Saturday! A new SPICE challenge. I'm booked on the "York minster hidden tour".
First problem:
The instructions say 'meet your contact Ian at the entrance to the minster'.
Er, there are approximately 80 people that could be classed as near the entrance. In groups of various size, who keep coming and going in a tourist sort of way. True, I can discount 50% of them if I assume Ian isn't Asian. This isn't going to be easy.
A woman walks past holding what looks like a printout with their logo on it. Said woman then meets a random man. I phone 'Ian'. Random man goes to answer his phone. QED: he is Ian. Just to be sure I say "Are you Ian?". He is. Woo!
Problem 2:
We are now all to go for a 'free' cup of tea. I am stuck with the world's most boring man. He likes skiing. He has nothing else to talk about. I resort to watching out the window at the passing people.
Tour starts. We descend into the vaults with mr & mrs earnest our tour guides. It's all a bit difficult as I think they assume we know anything remotely about how said place works, and it's history. Personally I'm professionally ignorant, as I know 2 things. 1) it was on fire in 1984. 2) I've never been anywhere near it before as parents too tight to pay.
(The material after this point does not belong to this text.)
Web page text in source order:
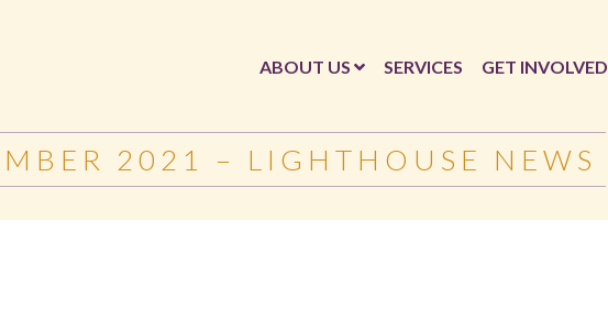
ABOUT US SERVICES GET INVOLVED
2021 – LIGHTHOUSE NEWS

The tour gets more deep, as we are shown hidden bits. That's a bit of 12th century wall, followed by excited description of it's building technique. Yes, it could be said this part was a soupcon dull.
Final problem:
Clicky to get the big picture. Observe how tall the person is at the bottom. Now note how there are smaller windows above the big ones. Yes, they took us up there.
Yes, there's bugger all in the way of stuff to stop you from falling down. (a 3 foot high crappy fence).
Yes, after being warned not to have lose items I dropped my phone. Only onto the ledge, so no one died, but rather embarrassing.
Yes, I got a sudden U2 earworm.... hello, hello, I'm at a place called vertigo... I'm normally fine with heights, but was feeling dizzy for some reason. Better to be back on the ground.
Final score:
Maybe a four. Interaction was poor, but no one died....
Department Store Baby
2 days ago
2 comments:
Are you sure it wasn't the "hidden bits" that made you feel dizzy?
Dizzy could also have been tension of driving there :(
My new BFF also managed to say while we're down in the crypt looking at walls "Jesus Christ!!!" when the man says they're 3 foot thick. I missed the chance to say "Where?"
Oh, and no lie, I'm unintentionally taking the ski thing further today. I bought a used pedal cycle from ebay. It's an avalanche.